*** Block opens ***

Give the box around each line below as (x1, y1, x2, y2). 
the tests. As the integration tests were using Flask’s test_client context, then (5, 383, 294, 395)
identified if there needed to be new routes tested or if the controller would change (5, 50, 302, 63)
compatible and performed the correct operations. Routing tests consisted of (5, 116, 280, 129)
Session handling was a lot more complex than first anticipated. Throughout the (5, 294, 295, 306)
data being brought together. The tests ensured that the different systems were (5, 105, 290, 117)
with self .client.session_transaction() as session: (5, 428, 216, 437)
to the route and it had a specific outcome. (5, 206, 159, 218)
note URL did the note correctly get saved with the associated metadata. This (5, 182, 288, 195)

*** Block closes ***
*** Block opens ***

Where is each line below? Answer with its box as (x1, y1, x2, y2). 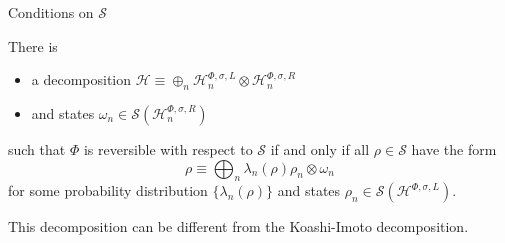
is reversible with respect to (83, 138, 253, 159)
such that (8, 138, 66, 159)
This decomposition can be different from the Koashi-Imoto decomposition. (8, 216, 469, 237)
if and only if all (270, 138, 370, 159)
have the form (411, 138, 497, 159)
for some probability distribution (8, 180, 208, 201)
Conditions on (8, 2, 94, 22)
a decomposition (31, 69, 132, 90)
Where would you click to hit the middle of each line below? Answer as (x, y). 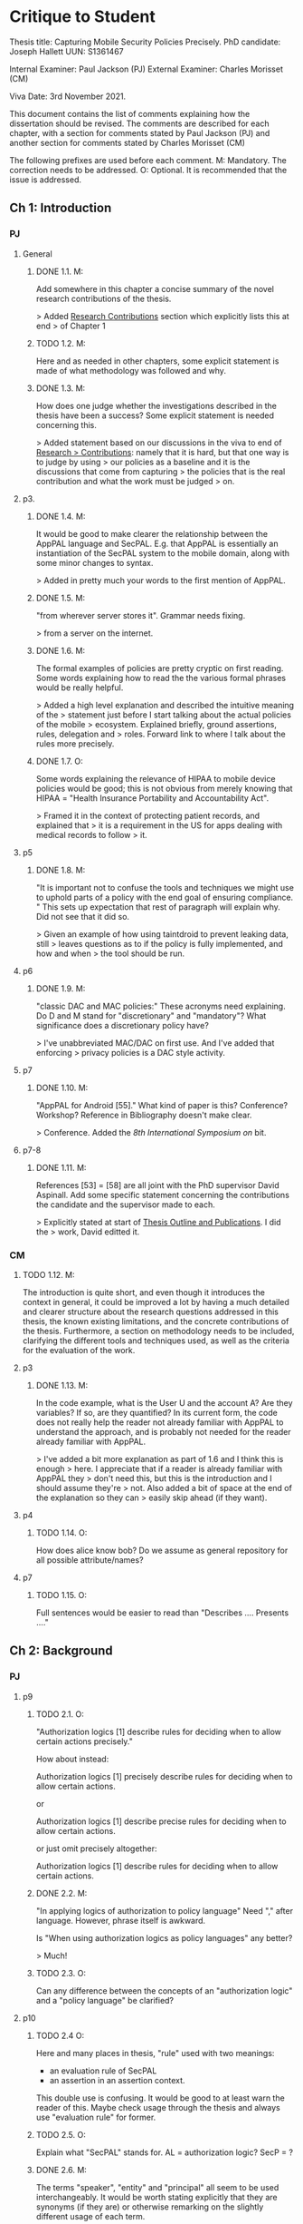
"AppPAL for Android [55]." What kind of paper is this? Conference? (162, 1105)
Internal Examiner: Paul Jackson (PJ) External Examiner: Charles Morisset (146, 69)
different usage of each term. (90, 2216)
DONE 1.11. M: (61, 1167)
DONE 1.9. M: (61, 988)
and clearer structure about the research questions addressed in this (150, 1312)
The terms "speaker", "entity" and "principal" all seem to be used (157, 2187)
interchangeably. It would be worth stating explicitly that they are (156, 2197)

*** Block closes ***
*** Block opens ***

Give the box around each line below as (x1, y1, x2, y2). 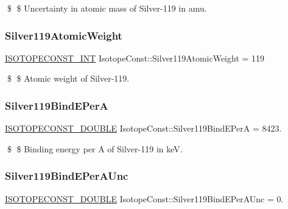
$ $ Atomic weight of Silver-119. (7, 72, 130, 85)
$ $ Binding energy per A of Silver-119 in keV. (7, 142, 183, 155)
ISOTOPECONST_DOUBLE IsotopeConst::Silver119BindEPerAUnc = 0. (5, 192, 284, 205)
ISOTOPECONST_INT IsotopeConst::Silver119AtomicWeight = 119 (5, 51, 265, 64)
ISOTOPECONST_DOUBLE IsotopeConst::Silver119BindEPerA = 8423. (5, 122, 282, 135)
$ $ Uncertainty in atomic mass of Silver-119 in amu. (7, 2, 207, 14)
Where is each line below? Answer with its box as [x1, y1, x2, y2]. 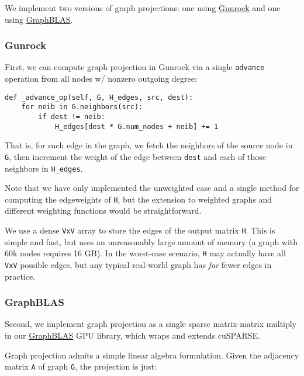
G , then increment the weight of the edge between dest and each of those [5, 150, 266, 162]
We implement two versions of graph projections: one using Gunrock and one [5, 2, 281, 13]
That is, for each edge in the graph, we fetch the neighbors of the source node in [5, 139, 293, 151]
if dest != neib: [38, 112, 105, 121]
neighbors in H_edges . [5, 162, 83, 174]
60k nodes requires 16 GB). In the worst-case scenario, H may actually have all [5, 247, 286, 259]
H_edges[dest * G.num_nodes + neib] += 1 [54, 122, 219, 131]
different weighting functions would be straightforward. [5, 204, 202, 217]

*** Block closes ***

▶ What to work on
Find the line with "have the form (411, 138, 497, 159)" and the line with "interchangeably. It would" in the records above. Copy both and all lines between them exactly, without pictures.

▶ Answer for this exercise
have the form (411, 138, 497, 159)
for some probability distribution (8, 180, 208, 201)
Conditions on (8, 2, 94, 22)
a decomposition (31, 69, 132, 90)
Where would you click to hit the middle of each line below? Answer as (x, y). 
"AppPAL for Android [55]." What kind of paper is this? Conference? (162, 1105)
Internal Examiner: Paul Jackson (PJ) External Examiner: Charles Morisset (146, 69)
different usage of each term. (90, 2216)
DONE 1.11. M: (61, 1167)
DONE 1.9. M: (61, 988)
and clearer structure about the research questions addressed in this (150, 1312)
The terms "speaker", "entity" and "principal" all seem to be used (157, 2187)
interchangeably. It would be worth stating explicitly that they are (156, 2197)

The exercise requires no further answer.